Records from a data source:
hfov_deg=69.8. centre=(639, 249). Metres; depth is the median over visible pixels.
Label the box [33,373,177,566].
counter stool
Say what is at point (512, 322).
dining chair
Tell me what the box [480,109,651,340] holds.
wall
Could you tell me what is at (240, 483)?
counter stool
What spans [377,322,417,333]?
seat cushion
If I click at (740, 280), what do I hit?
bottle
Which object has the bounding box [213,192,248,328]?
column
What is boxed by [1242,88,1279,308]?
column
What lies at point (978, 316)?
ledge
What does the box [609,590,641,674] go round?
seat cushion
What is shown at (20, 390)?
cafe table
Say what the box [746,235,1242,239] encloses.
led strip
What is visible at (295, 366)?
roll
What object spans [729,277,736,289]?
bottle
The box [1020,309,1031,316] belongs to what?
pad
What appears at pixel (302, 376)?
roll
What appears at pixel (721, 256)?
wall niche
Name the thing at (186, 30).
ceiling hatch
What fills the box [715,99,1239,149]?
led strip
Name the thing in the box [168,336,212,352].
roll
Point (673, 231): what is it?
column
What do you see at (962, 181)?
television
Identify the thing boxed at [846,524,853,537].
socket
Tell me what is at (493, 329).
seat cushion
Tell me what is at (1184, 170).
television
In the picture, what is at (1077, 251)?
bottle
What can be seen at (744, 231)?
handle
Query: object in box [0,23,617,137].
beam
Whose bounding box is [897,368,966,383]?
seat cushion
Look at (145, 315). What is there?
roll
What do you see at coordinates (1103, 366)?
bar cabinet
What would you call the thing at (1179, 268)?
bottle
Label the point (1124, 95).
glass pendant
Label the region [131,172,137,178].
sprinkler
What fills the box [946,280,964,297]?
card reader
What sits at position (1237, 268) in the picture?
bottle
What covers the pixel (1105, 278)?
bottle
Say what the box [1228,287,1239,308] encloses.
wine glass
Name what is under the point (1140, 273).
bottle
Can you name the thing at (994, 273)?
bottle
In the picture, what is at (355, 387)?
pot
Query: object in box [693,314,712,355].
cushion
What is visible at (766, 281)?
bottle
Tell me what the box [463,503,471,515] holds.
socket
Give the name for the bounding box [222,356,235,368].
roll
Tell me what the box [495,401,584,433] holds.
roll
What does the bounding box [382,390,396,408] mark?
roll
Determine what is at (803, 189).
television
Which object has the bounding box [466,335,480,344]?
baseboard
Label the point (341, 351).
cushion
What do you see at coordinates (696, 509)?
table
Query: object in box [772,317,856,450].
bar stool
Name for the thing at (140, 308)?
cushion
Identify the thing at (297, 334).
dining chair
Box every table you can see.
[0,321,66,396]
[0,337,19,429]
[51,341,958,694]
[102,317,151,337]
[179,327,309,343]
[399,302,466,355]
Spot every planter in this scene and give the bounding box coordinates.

...

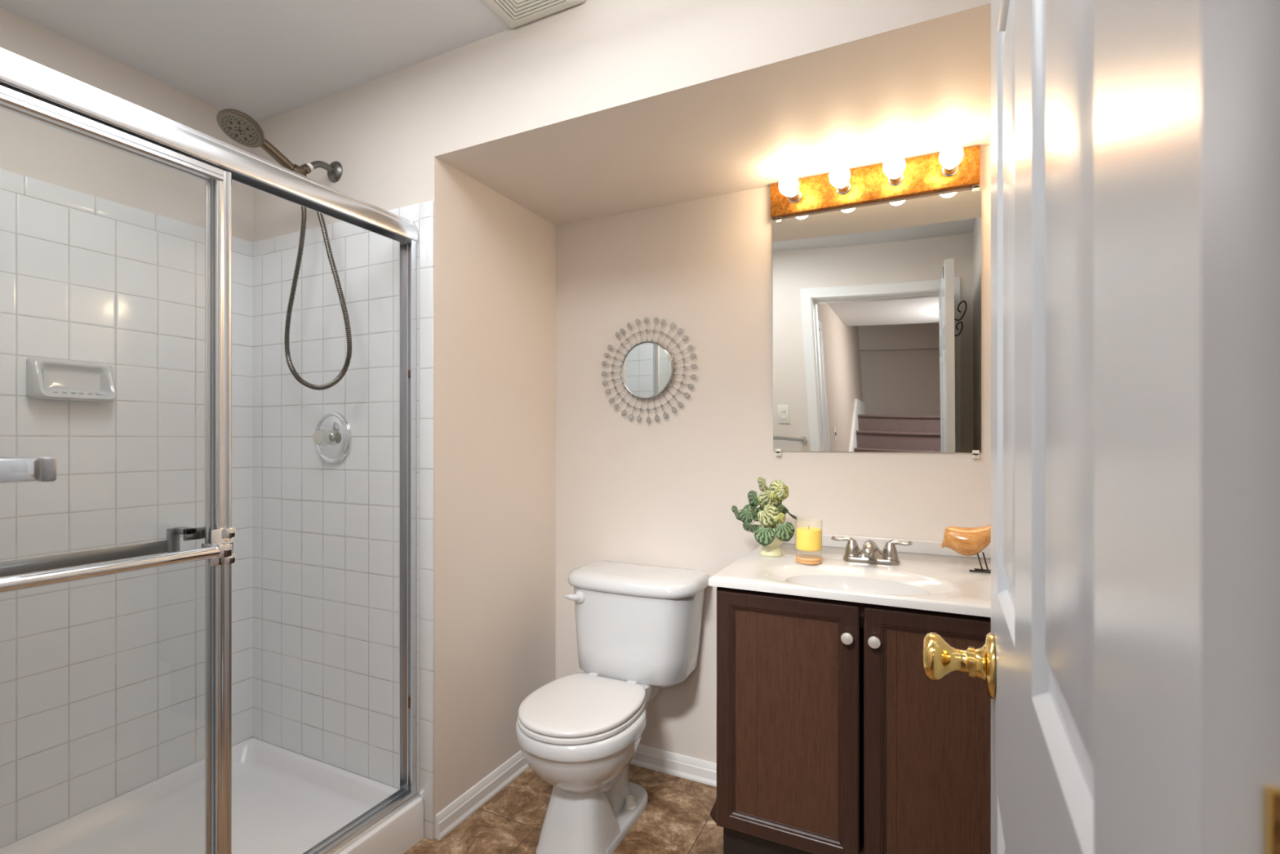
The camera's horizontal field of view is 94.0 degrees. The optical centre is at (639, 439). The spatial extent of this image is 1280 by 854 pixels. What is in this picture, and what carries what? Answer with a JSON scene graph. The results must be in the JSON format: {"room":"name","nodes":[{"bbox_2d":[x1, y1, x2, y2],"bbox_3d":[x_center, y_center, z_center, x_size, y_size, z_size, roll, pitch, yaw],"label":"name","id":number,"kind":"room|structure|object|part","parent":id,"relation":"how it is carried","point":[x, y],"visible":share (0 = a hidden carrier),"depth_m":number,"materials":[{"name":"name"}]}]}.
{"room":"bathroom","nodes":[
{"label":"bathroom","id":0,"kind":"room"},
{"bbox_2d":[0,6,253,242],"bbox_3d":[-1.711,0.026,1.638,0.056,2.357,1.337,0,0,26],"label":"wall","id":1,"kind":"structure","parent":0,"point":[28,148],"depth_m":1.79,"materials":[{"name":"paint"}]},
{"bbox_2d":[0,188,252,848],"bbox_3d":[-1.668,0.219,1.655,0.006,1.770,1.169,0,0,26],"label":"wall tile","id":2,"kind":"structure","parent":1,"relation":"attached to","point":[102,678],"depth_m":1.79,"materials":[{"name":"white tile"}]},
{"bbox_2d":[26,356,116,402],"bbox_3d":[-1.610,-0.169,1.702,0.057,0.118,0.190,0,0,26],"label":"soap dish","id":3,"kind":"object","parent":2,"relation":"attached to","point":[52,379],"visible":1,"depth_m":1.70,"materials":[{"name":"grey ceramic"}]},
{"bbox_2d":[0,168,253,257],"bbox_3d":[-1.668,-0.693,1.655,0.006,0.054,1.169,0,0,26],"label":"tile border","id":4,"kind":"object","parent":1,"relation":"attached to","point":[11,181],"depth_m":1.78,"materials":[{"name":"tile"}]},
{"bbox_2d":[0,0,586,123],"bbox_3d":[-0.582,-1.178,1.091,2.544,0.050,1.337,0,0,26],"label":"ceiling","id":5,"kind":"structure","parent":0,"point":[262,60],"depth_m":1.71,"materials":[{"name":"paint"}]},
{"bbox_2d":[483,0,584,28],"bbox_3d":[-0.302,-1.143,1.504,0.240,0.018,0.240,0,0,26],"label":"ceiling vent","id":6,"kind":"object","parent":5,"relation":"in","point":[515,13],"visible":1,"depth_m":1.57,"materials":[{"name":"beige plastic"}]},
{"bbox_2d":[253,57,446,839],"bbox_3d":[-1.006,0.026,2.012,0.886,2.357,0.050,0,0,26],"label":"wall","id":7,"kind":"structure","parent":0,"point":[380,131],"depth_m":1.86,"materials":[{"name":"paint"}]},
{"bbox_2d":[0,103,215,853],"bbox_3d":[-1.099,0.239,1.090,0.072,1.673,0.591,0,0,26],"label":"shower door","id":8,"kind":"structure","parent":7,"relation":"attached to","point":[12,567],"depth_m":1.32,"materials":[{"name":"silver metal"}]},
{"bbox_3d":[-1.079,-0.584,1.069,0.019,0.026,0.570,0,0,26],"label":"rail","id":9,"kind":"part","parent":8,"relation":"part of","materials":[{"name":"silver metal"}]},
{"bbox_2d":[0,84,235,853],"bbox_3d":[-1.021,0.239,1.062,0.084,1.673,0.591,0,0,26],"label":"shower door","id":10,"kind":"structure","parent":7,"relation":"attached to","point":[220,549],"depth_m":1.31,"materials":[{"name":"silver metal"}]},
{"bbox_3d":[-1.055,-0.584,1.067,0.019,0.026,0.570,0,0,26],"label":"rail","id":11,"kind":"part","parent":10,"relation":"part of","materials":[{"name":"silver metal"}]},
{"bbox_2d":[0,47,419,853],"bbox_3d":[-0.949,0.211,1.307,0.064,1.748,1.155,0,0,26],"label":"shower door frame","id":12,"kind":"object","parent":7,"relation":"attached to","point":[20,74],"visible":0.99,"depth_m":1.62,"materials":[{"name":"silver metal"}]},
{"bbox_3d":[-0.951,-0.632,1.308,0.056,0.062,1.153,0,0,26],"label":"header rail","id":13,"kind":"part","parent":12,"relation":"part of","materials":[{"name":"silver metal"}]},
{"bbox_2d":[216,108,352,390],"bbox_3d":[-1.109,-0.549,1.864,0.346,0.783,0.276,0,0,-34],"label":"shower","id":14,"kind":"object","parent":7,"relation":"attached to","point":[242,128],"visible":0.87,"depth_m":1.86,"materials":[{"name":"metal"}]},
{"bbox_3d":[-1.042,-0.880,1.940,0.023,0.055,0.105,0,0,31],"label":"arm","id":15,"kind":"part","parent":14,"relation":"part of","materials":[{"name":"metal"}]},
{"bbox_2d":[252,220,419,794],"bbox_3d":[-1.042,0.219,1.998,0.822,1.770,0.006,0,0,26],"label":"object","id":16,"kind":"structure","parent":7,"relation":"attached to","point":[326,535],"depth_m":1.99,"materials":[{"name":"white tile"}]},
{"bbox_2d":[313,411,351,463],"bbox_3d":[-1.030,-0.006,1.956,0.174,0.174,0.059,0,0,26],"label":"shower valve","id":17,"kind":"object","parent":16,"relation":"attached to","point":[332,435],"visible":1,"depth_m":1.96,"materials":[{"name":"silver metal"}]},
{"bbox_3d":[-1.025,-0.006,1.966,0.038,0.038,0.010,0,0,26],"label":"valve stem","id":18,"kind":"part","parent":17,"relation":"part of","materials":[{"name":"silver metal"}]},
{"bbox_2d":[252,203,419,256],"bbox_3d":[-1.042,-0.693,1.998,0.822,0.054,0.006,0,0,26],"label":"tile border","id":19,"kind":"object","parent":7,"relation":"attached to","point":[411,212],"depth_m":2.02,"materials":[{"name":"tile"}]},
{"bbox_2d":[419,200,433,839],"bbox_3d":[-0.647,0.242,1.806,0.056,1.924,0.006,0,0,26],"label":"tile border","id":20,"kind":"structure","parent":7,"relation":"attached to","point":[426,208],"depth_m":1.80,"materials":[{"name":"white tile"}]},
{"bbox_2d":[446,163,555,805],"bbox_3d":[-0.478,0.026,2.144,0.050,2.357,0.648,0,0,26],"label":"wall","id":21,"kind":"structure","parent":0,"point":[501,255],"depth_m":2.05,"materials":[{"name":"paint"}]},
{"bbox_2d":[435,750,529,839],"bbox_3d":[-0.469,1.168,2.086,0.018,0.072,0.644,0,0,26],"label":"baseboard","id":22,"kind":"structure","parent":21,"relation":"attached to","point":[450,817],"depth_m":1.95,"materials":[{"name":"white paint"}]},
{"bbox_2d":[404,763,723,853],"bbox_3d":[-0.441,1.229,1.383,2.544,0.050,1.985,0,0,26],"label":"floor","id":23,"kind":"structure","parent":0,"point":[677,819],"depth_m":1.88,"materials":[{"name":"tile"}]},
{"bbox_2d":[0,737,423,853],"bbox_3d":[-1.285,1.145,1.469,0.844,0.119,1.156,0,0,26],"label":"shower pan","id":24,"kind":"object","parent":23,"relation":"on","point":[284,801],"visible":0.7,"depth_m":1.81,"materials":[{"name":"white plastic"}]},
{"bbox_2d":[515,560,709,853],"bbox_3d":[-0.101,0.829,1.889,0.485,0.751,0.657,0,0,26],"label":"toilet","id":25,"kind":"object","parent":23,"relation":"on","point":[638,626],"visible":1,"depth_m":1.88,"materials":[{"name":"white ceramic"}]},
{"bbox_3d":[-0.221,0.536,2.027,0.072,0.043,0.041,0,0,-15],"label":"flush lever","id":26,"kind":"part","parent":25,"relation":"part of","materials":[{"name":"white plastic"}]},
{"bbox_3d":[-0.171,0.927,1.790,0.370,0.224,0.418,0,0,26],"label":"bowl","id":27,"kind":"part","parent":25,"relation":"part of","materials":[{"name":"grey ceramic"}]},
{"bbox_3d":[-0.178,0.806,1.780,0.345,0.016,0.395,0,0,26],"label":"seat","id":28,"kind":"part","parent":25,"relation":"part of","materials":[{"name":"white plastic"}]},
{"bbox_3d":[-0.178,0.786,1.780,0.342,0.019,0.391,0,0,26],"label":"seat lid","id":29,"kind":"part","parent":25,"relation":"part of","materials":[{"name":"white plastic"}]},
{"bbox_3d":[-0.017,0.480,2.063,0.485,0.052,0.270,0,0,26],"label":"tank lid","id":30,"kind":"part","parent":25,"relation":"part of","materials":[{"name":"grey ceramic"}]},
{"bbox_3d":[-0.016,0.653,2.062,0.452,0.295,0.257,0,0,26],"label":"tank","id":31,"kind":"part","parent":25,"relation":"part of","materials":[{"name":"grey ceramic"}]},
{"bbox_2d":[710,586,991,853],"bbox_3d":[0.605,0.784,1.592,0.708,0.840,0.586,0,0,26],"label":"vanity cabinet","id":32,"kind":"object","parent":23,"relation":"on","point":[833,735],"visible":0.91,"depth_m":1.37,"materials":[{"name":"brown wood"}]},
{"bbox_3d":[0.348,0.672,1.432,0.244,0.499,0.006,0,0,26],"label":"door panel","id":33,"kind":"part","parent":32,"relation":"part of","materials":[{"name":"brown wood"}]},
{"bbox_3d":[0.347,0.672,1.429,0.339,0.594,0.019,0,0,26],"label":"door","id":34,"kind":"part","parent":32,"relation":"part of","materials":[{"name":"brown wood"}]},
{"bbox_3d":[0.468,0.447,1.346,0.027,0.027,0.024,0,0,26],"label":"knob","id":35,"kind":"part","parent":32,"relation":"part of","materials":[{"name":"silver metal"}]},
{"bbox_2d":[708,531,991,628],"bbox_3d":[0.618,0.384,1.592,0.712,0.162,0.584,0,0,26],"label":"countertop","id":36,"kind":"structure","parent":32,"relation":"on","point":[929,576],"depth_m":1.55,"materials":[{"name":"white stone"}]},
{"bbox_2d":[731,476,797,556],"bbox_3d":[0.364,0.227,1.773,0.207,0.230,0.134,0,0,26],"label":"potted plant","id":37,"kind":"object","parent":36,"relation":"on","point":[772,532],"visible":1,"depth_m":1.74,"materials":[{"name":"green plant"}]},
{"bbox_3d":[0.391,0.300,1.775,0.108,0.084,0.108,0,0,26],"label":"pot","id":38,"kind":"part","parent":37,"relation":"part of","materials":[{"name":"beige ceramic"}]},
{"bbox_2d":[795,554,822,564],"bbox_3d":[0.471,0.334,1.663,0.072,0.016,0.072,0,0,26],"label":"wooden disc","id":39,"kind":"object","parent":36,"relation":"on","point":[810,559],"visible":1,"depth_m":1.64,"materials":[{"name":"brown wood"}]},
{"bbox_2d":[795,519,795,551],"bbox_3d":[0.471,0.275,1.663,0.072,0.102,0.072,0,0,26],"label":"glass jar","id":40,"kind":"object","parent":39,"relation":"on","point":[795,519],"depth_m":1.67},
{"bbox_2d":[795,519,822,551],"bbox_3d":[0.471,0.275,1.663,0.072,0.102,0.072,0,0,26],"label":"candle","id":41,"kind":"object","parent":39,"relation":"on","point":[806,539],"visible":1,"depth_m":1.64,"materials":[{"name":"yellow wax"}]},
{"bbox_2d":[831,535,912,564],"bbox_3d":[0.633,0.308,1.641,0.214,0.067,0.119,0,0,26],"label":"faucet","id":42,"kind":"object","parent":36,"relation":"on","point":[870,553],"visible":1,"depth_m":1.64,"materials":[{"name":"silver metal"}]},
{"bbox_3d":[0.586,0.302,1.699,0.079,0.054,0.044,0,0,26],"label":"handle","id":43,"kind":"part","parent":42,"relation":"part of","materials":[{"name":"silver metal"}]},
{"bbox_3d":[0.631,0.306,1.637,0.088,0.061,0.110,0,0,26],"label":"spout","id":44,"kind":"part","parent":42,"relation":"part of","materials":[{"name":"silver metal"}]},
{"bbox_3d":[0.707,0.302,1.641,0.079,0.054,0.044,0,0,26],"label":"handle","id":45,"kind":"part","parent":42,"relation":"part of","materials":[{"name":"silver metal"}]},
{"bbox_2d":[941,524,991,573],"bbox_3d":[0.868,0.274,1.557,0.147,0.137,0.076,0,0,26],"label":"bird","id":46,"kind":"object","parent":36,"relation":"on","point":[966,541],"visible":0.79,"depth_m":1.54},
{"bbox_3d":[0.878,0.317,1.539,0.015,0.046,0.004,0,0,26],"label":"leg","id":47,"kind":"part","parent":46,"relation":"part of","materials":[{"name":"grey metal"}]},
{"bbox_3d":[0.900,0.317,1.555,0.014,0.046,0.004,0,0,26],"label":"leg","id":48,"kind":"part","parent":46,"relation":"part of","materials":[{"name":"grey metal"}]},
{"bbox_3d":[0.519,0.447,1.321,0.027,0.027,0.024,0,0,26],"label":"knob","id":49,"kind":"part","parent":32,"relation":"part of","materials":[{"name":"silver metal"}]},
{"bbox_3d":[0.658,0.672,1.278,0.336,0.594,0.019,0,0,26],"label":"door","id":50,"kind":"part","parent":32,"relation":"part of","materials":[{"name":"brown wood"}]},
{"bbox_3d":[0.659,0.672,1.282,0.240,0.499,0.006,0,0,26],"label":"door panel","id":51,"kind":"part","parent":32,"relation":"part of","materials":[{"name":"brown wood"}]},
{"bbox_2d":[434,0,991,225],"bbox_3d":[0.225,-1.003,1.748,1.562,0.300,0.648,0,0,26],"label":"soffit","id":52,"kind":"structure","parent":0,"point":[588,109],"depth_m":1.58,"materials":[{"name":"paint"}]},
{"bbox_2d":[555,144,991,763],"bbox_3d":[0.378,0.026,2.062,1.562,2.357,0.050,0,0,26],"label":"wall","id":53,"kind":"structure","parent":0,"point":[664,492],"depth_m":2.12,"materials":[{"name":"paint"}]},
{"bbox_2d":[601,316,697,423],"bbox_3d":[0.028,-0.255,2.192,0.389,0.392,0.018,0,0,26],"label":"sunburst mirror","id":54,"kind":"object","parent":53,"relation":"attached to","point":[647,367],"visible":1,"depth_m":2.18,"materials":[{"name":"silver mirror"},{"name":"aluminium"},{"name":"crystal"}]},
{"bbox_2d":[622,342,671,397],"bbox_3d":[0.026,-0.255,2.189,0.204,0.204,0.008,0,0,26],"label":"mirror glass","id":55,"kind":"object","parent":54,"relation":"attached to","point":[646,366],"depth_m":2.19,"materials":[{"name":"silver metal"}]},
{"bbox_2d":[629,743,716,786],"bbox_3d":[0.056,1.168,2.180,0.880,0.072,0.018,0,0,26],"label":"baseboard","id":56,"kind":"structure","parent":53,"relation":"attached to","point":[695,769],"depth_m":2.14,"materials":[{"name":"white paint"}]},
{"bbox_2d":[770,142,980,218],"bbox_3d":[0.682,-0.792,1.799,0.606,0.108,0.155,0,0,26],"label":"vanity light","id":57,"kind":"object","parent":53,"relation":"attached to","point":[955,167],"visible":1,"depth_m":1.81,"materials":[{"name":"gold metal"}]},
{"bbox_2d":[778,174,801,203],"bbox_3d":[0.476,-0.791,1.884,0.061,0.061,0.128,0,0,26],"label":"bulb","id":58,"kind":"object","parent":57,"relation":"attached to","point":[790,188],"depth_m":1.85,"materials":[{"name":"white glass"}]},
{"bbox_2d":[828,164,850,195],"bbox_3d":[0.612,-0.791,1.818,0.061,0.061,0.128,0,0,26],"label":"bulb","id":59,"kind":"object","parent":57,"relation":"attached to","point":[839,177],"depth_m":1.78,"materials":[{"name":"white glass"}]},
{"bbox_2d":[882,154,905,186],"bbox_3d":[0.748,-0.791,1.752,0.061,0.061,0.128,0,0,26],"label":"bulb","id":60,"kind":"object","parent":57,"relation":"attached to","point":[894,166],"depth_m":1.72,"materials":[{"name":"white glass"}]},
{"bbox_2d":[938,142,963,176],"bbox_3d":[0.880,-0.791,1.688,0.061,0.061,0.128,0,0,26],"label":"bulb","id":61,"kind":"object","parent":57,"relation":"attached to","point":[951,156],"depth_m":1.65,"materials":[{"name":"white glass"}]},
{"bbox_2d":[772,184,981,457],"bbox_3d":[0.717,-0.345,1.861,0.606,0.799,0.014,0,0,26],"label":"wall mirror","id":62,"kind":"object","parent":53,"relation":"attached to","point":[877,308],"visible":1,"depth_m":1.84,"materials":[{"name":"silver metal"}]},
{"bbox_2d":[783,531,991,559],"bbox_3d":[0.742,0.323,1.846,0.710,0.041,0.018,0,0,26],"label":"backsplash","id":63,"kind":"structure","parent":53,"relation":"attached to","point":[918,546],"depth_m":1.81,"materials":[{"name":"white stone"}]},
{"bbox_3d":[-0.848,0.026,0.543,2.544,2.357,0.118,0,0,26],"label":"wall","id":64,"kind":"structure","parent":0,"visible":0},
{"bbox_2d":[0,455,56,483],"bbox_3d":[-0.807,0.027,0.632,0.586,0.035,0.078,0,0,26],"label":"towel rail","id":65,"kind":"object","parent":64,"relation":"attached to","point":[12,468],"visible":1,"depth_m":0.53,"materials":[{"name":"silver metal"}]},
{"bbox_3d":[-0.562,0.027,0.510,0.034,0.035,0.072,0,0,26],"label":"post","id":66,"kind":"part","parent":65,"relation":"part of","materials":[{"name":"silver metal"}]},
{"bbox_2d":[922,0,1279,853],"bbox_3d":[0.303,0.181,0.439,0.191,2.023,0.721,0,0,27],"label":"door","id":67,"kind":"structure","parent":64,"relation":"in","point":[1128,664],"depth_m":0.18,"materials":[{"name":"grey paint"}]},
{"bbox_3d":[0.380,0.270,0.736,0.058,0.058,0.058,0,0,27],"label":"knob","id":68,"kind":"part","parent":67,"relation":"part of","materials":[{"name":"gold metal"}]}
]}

→ Problem to work on: Please write out, exactly as they appear above, only the lines in the stretch from the line with "Tell me what the box [463,503,471,515] holds." through the line with "Spot every planter".

→ Answer to the exercise:
Tell me what the box [463,503,471,515] holds.
socket
Give the name for the bounding box [222,356,235,368].
roll
Tell me what the box [495,401,584,433] holds.
roll
What does the bounding box [382,390,396,408] mark?
roll
Determine what is at (803, 189).
television
Which object has the bounding box [466,335,480,344]?
baseboard
Label the point (341, 351).
cushion
What do you see at coordinates (696, 509)?
table
Query: object in box [772,317,856,450].
bar stool
Name for the thing at (140, 308)?
cushion
Identify the thing at (297, 334).
dining chair
Box every table you can see.
[0,321,66,396]
[0,337,19,429]
[51,341,958,694]
[102,317,151,337]
[179,327,309,343]
[399,302,466,355]
Spot every planter in this scene and give the bounding box coordinates.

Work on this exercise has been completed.